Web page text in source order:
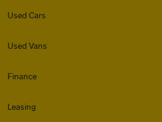
Used Cars
Used Vans
Finance
Leasing
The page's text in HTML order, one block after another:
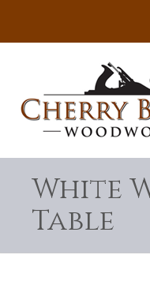
White
Table
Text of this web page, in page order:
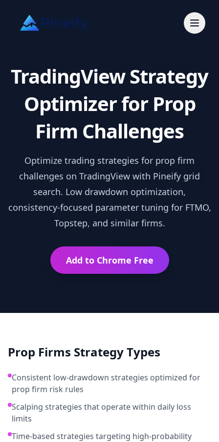
TradingView Strategy
Optimizer for Prop
Firm Challenges
Optimize trading strategies for prop firm
challenges on TradingView with Pineify grid
search. Low drawdown optimization,
consistency-focused parameter tuning for FTMO,
Topstep, and similar firms.
Add to Chrome Free
Prop Firms Strategy Types
Consistent low-drawdown strategies optimized for
prop firm risk rules
Scalping strategies that operate within daily loss
limits
Time-based strategies targeting high-probability
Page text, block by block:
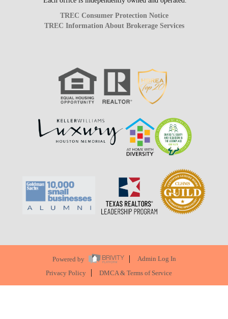
TREC Consumer Protection Notice
TREC Information About Brokerage Services
Powered by
Admin Log In
Privacy Policy
DMCA & Terms of Service
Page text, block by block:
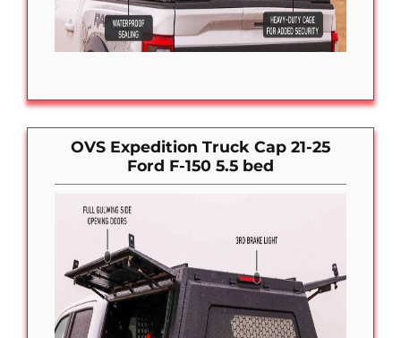
OVS Expedition Truck Cap 21-25
Ford F-150 5.5 bed
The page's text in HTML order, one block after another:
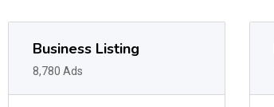
Business Listing
8,780 Ads
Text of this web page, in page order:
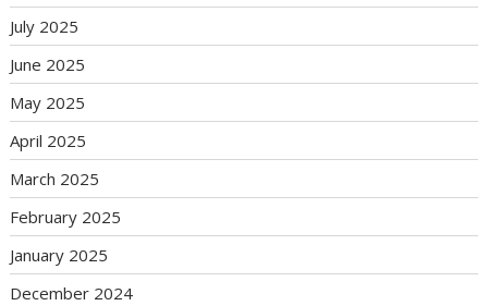
July 2025
June 2025
May 2025
April 2025
March 2025
February 2025
January 2025
December 2024
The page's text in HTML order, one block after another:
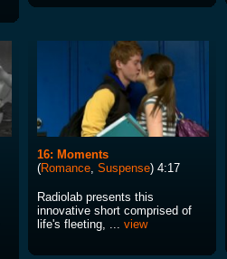
16: Moments
(Romance, Suspense) 4:17
Radiolab presents this
innovative short comprised of
life's fleeting, ... view
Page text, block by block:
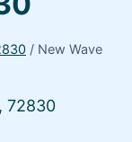
/ New Wave
72830
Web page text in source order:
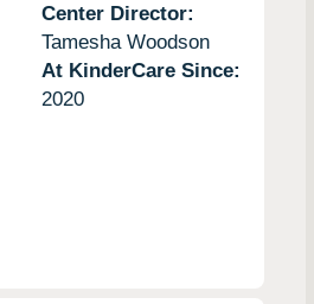
Center Director:
Tamesha Woodson
At KinderCare Since:
2020
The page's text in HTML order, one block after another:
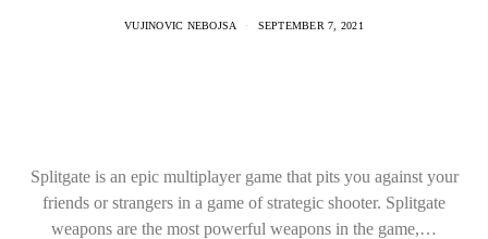
VUJINOVIC NEBOJSA SEPTEMBER 7, 2021
Splitgate is an epic multiplayer game that pits you against your
friends or strangers in a game of strategic shooter. Splitgate
weapons are the most powerful weapons in the game,…
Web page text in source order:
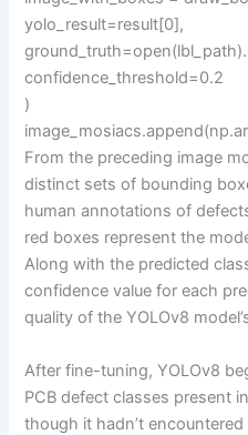
yolo_result=result[0],
confidence_threshold=0.2
)
From the preceding image
distinct sets of bounding
human annotations of
red boxes represent the
Along with the predicted
confidence value for each
quality of the YOLOv8
After fine-tuning, YOLOv8
PCB defect classes present
though it hadn’t
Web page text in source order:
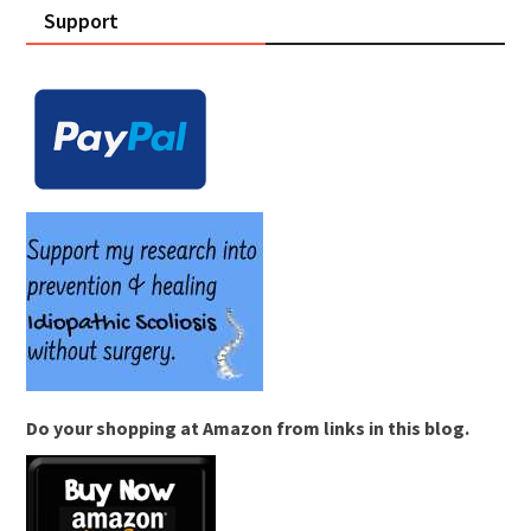
Support
Do your shopping at Amazon from links in this blog.
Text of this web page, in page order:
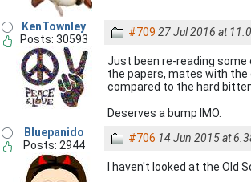
KenTownley
Posts: 30593
#709 27 Jul 2016 at
Just been re-reading some
the papers, mates with the
compared to the hard
Deserves a bump IMO.
Bluepanido
Posts: 2944
#706 14 Jun 2015 at
I haven't looked at the Old
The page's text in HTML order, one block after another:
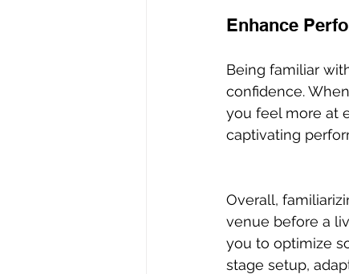
Enhance
Being familiar
confidence.
you feel more at
captivating
Overall,
venue before a
you to optimize
stage setup,
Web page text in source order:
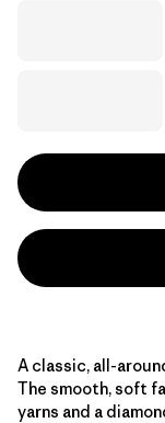
A classic, all-
The smooth, soft
yarns and a
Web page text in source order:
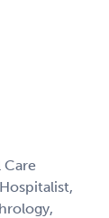
Care
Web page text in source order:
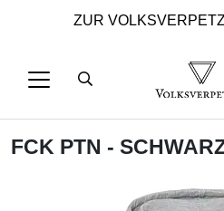
ZUR
FCK PTN -
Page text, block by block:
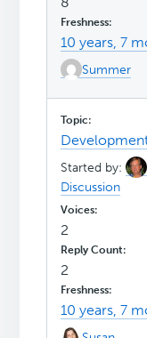
10 years, 7
Summer
Started by:
Discussion
2
2
10 years, 7
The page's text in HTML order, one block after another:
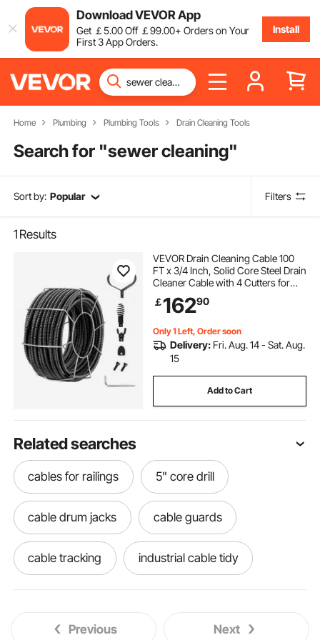
Download VEVOR App
Get ￡5.00Off ￡99.00+ Orders on Your
First 3 App Orders.
Install
Home Plumbing Plumbing Tools Drain Cleaning Tools
Search for "sewer cleaning"
Sort by: Popular Filters
1 Results
VEVOR Drain Cleaning Cable 100
FT x 3/4 Inch, Solid Core Steel Drain
Cleaner Cable with 4 Cutters for
3.9" to 7.9" Pipes, Professional
Inner Core Sewer Drain Auger
￡16290
Only 1 Left, Order soon
Delivery: Fri. Aug. 14 - Sat. Aug.
15
Add to Cart
Related searches
cables for railings 5" core drill
cable drum jacks cable guards
cable tracking industrial cable tidy
Previous Next
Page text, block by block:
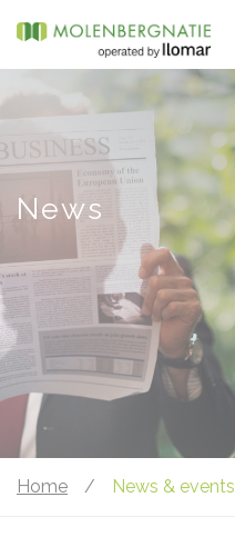
News
Home / News & events
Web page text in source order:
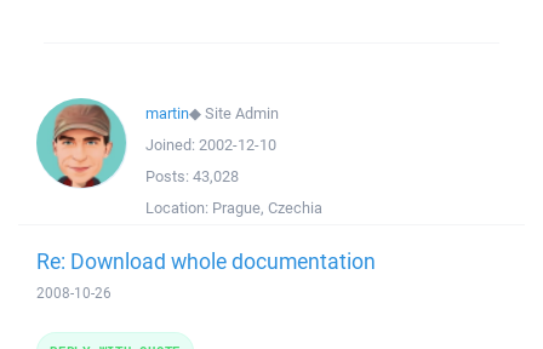
martin◆Site Admin
Joined: 2002-12-10
Posts: 43,028
Location: Prague, Czechia
Re: Download whole documentation
2008-10-26
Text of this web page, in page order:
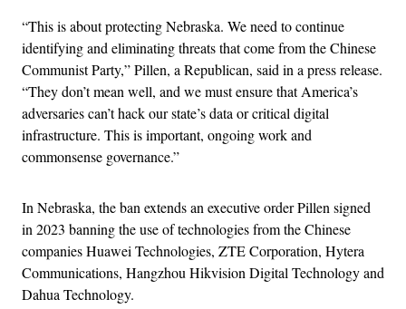
“This is about protecting Nebraska. We need to continue
identifying and eliminating threats that come from the Chinese
Communist Party,” Pillen, a Republican, said in a press release.
“They don’t mean well, and we must ensure that America’s
adversaries can’t hack our state’s data or critical digital
infrastructure. This is important, ongoing work and
commonsense governance.”
In Nebraska, the ban extends an executive order Pillen signed
in 2023 banning the use of technologies from the Chinese
companies Huawei Technologies, ZTE Corporation, Hytera
Communications, Hangzhou Hikvision Digital Technology and
Dahua Technology.
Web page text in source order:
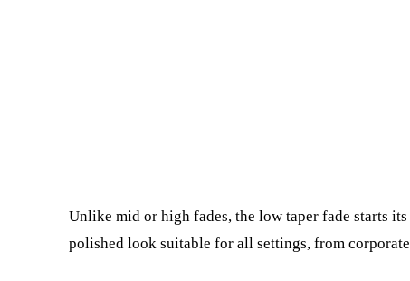
Unlike mid or high fades, the low taper fade starts
polished look suitable for all settings, from
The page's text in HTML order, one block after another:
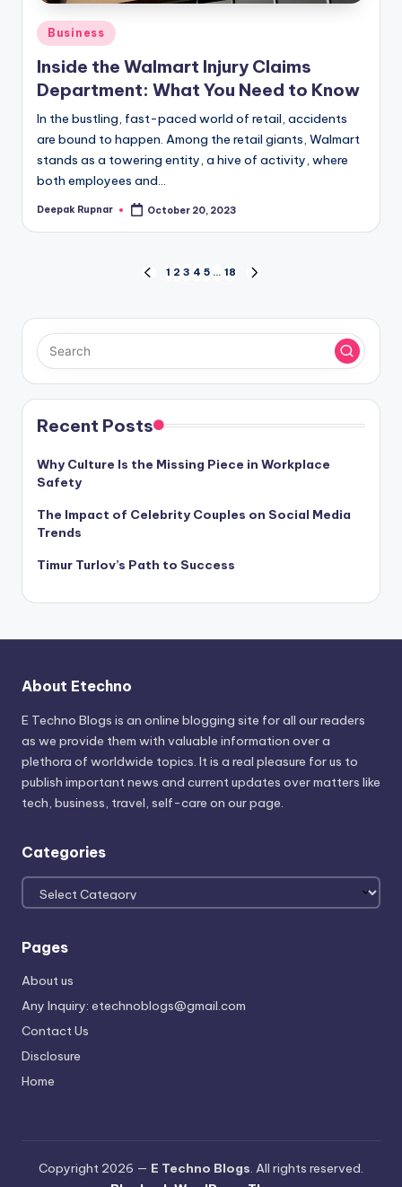
Posted
in
Business
Inside the Walmart Injury Claims
Department: What You Need to Know
In the bustling, fast-paced world of retail, accidents
are bound to happen. Among the retail giants, Walmart
stands as a towering entity, a hive of activity, where
both employees and…
Posted
Deepak Rupnar October 20, 2023
pagination
PREVIOUS
1 2 3 4 5 … 18
Recent Posts
Why Culture Is the Missing Piece in Workplace
Safety
The Impact of Celebrity Couples on Social Media
Trends
Timur Turlov’s Path to Success
About Etechno
E Techno Blogs is an online blogging site for all our readers
as we provide them with valuable information over a
plethora of worldwide topics. It is a real pleasure for us to
publish important news and current updates over matters like
tech, business, travel, self-care on our page.
Categories
Categories
Pages
About us
Any Inquiry: etechnoblogs@gmail.com
Contact Us
Disclosure
Home
Copyright 2026 — E Techno Blogs. All rights reserved.

=-=-=

▶ _Exercise description_: Give back an exact copy of the material above, omitting the pictures.

▶ _Exercise response_:
Web page text in source order:
Used Cars
Used Vans
Finance
Leasing
The page's text in HTML order, one block after another:
White
Table
Text of this web page, in page order:
TradingView Strategy
Optimizer for Prop
Firm Challenges
Optimize trading strategies for prop firm
challenges on TradingView with Pineify grid
search. Low drawdown optimization,
consistency-focused parameter tuning for FTMO,
Topstep, and similar firms.
Add to Chrome Free
Prop Firms Strategy Types
Consistent low-drawdown strategies optimized for
prop firm risk rules
Scalping strategies that operate within daily loss
limits
Time-based strategies targeting high-probability
Page text, block by block:
TREC Consumer Protection Notice
TREC Information About Brokerage Services
Powered by
Admin Log In
Privacy Policy
DMCA & Terms of Service
Page text, block by block:
OVS Expedition Truck Cap 21-25
Ford F-150 5.5 bed
The page's text in HTML order, one block after another:
Business Listing
8,780 Ads
Text of this web page, in page order:
July 2025
June 2025
May 2025
April 2025
March 2025
February 2025
January 2025
December 2024
The page's text in HTML order, one block after another:
16: Moments
(Romance, Suspense) 4:17
Radiolab presents this
innovative short comprised of
life's fleeting, ... view
Page text, block by block:
/ New Wave
72830
Web page text in source order:
Center Director:
Tamesha Woodson
At KinderCare Since:
2020
The page's text in HTML order, one block after another:
VUJINOVIC NEBOJSA SEPTEMBER 7, 2021
Splitgate is an epic multiplayer game that pits you against your
friends or strangers in a game of strategic shooter. Splitgate
weapons are the most powerful weapons in the game,…
Web page text in source order:
yolo_result=result[0],
confidence_threshold=0.2
)
From the preceding image
distinct sets of bounding
human annotations of
red boxes represent the
Along with the predicted
confidence value for each
quality of the YOLOv8
After fine-tuning, YOLOv8
PCB defect classes present
though it hadn’t
Web page text in source order:
Support
Do your shopping at Amazon from links in this blog.
Text of this web page, in page order:
KenTownley
Posts: 30593
#709 27 Jul 2016 at
Just been re-reading some
the papers, mates with the
compared to the hard
Deserves a bump IMO.
Bluepanido
Posts: 2944
#706 14 Jun 2015 at
I haven't looked at the Old
The page's text in HTML order, one block after another:
Enhance
Being familiar
confidence.
you feel more at
captivating
Overall,
venue before a
you to optimize
stage setup,
Web page text in source order:
A classic, all-
The smooth, soft
yarns and a
Web page text in source order:
Care
Web page text in source order:
ZUR
FCK PTN -
Page text, block by block:
10 years, 7
Summer
Started by:
Discussion
2
2
10 years, 7
The page's text in HTML order, one block after another:
Download VEVOR App
Get ￡5.00Off ￡99.00+ Orders on Your
First 3 App Orders.
Install
Home Plumbing Plumbing Tools Drain Cleaning Tools
Search for "sewer cleaning"
Sort by: Popular Filters
1 Results
VEVOR Drain Cleaning Cable 100
FT x 3/4 Inch, Solid Core Steel Drain
Cleaner Cable with 4 Cutters for
3.9" to 7.9" Pipes, Professional
Inner Core Sewer Drain Auger
￡16290
Only 1 Left, Order soon
Delivery: Fri. Aug. 14 - Sat. Aug.
15
Add to Cart
Related searches
cables for railings 5" core drill
cable drum jacks cable guards
cable tracking industrial cable tidy
Previous Next
Page text, block by block:
News
Home / News & events
Web page text in source order:
martin◆Site Admin
Joined: 2002-12-10
Posts: 43,028
Location: Prague, Czechia
Re: Download whole documentation
2008-10-26
Text of this web page, in page order:
“This is about protecting Nebraska. We need to continue
identifying and eliminating threats that come from the Chinese
Communist Party,” Pillen, a Republican, said in a press release.
“They don’t mean well, and we must ensure that America’s
adversaries can’t hack our state’s data or critical digital
infrastructure. This is important, ongoing work and
commonsense governance.”
In Nebraska, the ban extends an executive order Pillen signed
in 2023 banning the use of technologies from the Chinese
companies Huawei Technologies, ZTE Corporation, Hytera
Communications, Hangzhou Hikvision Digital Technology and
Dahua Technology.
Web page text in source order:
Unlike mid or high fades, the low taper fade starts
polished look suitable for all settings, from
The page's text in HTML order, one block after another:
Posted
in
Business
Inside the Walmart Injury Claims
Department: What You Need to Know
In the bustling, fast-paced world of retail, accidents
are bound to happen. Among the retail giants, Walmart
stands as a towering entity, a hive of activity, where
both employees and…
Posted
Deepak Rupnar October 20, 2023
pagination
PREVIOUS
1 2 3 4 5 … 18
Recent Posts
Why Culture Is the Missing Piece in Workplace
Safety
The Impact of Celebrity Couples on Social Media
Trends
Timur Turlov’s Path to Success
About Etechno
E Techno Blogs is an online blogging site for all our readers
as we provide them with valuable information over a
plethora of worldwide topics. It is a real pleasure for us to
publish important news and current updates over matters like
tech, business, travel, self-care on our page.
Categories
Categories
Pages
About us
Any Inquiry: etechnoblogs@gmail.com
Contact Us
Disclosure
Home
Copyright 2026 — E Techno Blogs. All rights reserved.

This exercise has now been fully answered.